▸ Your instructions
Repeat each record below exactly, omitting whatever pictures appear in it.

[Data extracted from a collection]
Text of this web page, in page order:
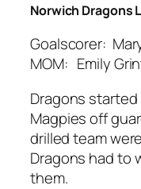
Norwich Dragons
Goalscorer:
MOM: Emily
Dragons
Magpies off
drilled team
Dragons had to
them.
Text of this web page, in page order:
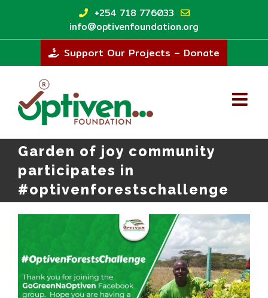
content
+254 718 776033
info@optivenfoundation.org
Support Our Projects – Donate
Garden of joy community
participates in
#optivenforestschallenge
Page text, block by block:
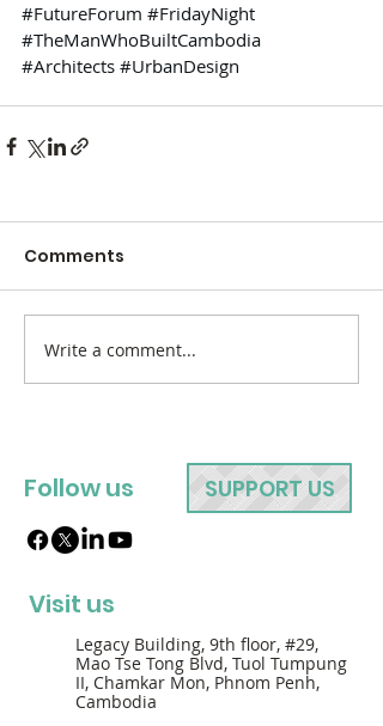
#FutureForum #FridayNight
#TheManWhoBuiltCambodia
#Architects #UrbanDesign
Comments
Write a comment...
Follow us SUPPORT US
Visit us
Legacy Building, 9th floor, #29,
Mao Tse Tong Blvd, Tuol Tumpung
II, Chamkar Mon, Phnom Penh,
Cambodia
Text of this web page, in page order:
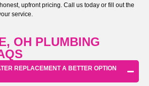
upfront pricing. Call us today or fill out the
service.
OH PLUMBING
REPLACEMENT A BETTER OPTION
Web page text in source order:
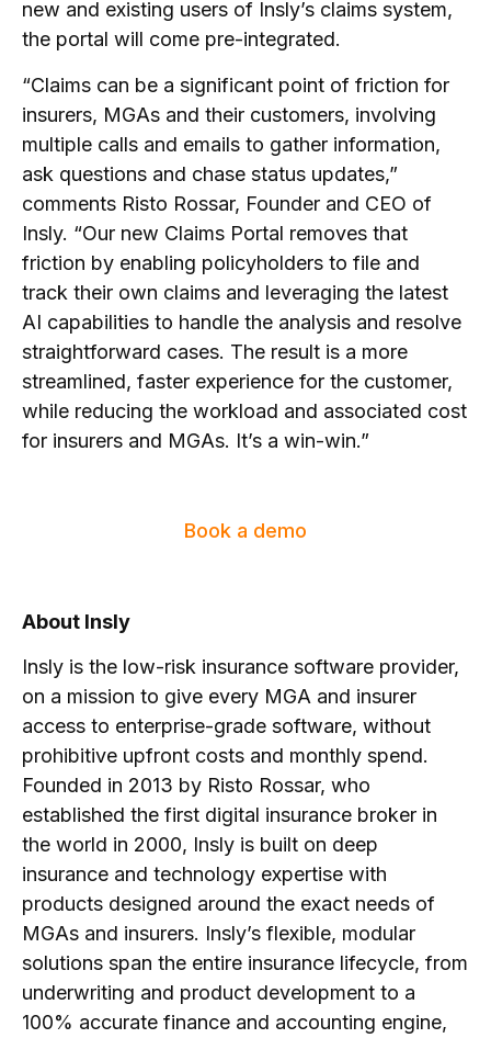
new and existing users of Insly’s claims system,
the portal will come pre-integrated.
“Claims can be a significant point of friction for
insurers, MGAs and their customers, involving
multiple calls and emails to gather information,
ask questions and chase status updates,”
comments Risto Rossar, Founder and CEO of
Insly. “Our new Claims Portal removes that
friction by enabling policyholders to file and
track their own claims and leveraging the latest
AI capabilities to handle the analysis and resolve
straightforward cases. The result is a more
streamlined, faster experience for the customer,
while reducing the workload and associated cost
for insurers and MGAs. It’s a win-win.”
Book a demo
About Insly
Insly is the low-risk insurance software provider,
on a mission to give every MGA and insurer
access to enterprise-grade software, without
prohibitive upfront costs and monthly spend.
Founded in 2013 by Risto Rossar, who
established the first digital insurance broker in
the world in 2000, Insly is built on deep
insurance and technology expertise with
products designed around the exact needs of
MGAs and insurers. Insly’s flexible, modular
solutions span the entire insurance lifecycle, from
underwriting and product development to a
100% accurate finance and accounting engine,
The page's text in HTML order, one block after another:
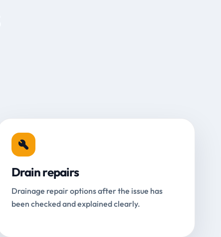
Drain repairs
Drainage repair options after the issue has
been checked and explained clearly.
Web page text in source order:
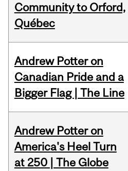
Community to Orford,
Québec
Andrew Potter on
Canadian Pride and a
Bigger Flag | The Line
Andrew Potter on
America's Heel Turn
at 250 | The Globe
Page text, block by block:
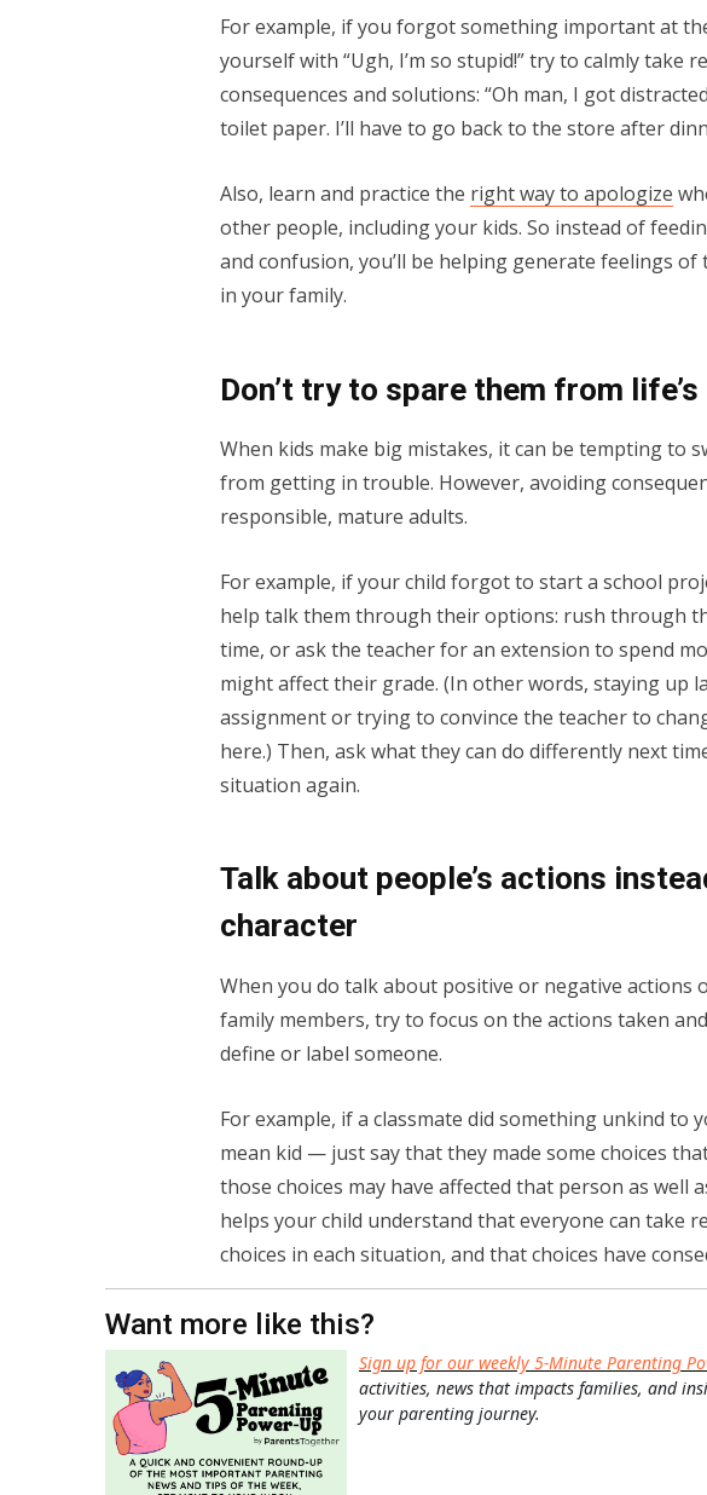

▸ Result of the task
Text of this web page, in page order:
Norwich Dragons
Goalscorer:
MOM: Emily
Dragons
Magpies off
drilled team
Dragons had to
them.
Text of this web page, in page order:
content
+254 718 776033
info@optivenfoundation.org
Support Our Projects – Donate
Garden of joy community
participates in
#optivenforestschallenge
Page text, block by block:
#FutureForum #FridayNight
#TheManWhoBuiltCambodia
#Architects #UrbanDesign
Comments
Write a comment...
Follow us SUPPORT US
Visit us
Legacy Building, 9th floor, #29,
Mao Tse Tong Blvd, Tuol Tumpung
II, Chamkar Mon, Phnom Penh,
Cambodia
Text of this web page, in page order:
upfront pricing. Call us today or fill out the
service.
OH PLUMBING
REPLACEMENT A BETTER OPTION
Web page text in source order:
new and existing users of Insly’s claims system,
the portal will come pre-integrated.
“Claims can be a significant point of friction for
insurers, MGAs and their customers, involving
multiple calls and emails to gather information,
ask questions and chase status updates,”
comments Risto Rossar, Founder and CEO of
Insly. “Our new Claims Portal removes that
friction by enabling policyholders to file and
track their own claims and leveraging the latest
AI capabilities to handle the analysis and resolve
straightforward cases. The result is a more
streamlined, faster experience for the customer,
while reducing the workload and associated cost
for insurers and MGAs. It’s a win-win.”
Book a demo
About Insly
Insly is the low-risk insurance software provider,
on a mission to give every MGA and insurer
access to enterprise-grade software, without
prohibitive upfront costs and monthly spend.
Founded in 2013 by Risto Rossar, who
established the first digital insurance broker in
the world in 2000, Insly is built on deep
insurance and technology expertise with
products designed around the exact needs of
MGAs and insurers. Insly’s flexible, modular
solutions span the entire insurance lifecycle, from
underwriting and product development to a
100% accurate finance and accounting engine,
The page's text in HTML order, one block after another:
Drain repairs
Drainage repair options after the issue has
been checked and explained clearly.
Web page text in source order:
Community to Orford,
Québec
Andrew Potter on
Canadian Pride and a
Bigger Flag | The Line
Andrew Potter on
America's Heel Turn
at 250 | The Globe
Page text, block by block:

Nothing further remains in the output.